[THE TASK]: What is needed here is every entry, retyped exactly.
• • • • • • •
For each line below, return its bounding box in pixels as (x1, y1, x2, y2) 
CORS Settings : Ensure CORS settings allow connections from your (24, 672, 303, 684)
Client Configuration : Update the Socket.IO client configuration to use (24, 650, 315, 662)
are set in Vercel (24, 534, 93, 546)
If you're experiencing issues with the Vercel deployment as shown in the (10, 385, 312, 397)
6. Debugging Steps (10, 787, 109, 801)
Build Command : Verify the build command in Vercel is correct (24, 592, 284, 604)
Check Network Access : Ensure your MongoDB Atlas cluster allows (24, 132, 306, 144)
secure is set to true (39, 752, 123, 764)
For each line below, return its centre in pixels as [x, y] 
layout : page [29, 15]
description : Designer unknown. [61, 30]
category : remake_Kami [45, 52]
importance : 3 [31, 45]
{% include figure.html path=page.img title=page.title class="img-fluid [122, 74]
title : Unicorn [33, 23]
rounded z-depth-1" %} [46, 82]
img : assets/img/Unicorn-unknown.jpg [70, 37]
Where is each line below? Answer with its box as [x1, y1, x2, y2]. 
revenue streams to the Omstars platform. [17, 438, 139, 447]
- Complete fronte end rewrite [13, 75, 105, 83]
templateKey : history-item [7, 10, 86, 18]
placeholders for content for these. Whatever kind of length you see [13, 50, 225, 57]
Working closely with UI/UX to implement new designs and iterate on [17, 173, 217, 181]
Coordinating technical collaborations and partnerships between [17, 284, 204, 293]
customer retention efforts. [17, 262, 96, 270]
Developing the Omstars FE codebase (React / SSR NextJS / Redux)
• • • • • • •
[RESPONSE]:
For each line below, return its bounding box in pixels as (x1, y1, x2, y2) 
CORS Settings : Ensure CORS settings allow connections from your (24, 672, 303, 684)
Client Configuration : Update the Socket.IO client configuration to use (24, 650, 315, 662)
are set in Vercel (24, 534, 93, 546)
If you're experiencing issues with the Vercel deployment as shown in the (10, 385, 312, 397)
6. Debugging Steps (10, 787, 109, 801)
Build Command : Verify the build command in Vercel is correct (24, 592, 284, 604)
Check Network Access : Ensure your MongoDB Atlas cluster allows (24, 132, 306, 144)
secure is set to true (39, 752, 123, 764)
For each line below, return its centre in pixels as [x, y] 
layout : page [29, 15]
description : Designer unknown. [61, 30]
category : remake_Kami [45, 52]
importance : 3 [31, 45]
{% include figure.html path=page.img title=page.title class="img-fluid [122, 74]
title : Unicorn [33, 23]
rounded z-depth-1" %} [46, 82]
img : assets/img/Unicorn-unknown.jpg [70, 37]
Where is each line below? Answer with its box as [x1, y1, x2, y2]. 
revenue streams to the Omstars platform. [17, 438, 139, 447]
- Complete fronte end rewrite [13, 75, 105, 83]
templateKey : history-item [7, 10, 86, 18]
placeholders for content for these. Whatever kind of length you see [13, 50, 225, 57]
Working closely with UI/UX to implement new designs and iterate on [17, 173, 217, 181]
Coordinating technical collaborations and partnerships between [17, 284, 204, 293]
customer retention efforts. [17, 262, 96, 270]
Developing the Omstars FE codebase (React / SSR NextJS / Redux)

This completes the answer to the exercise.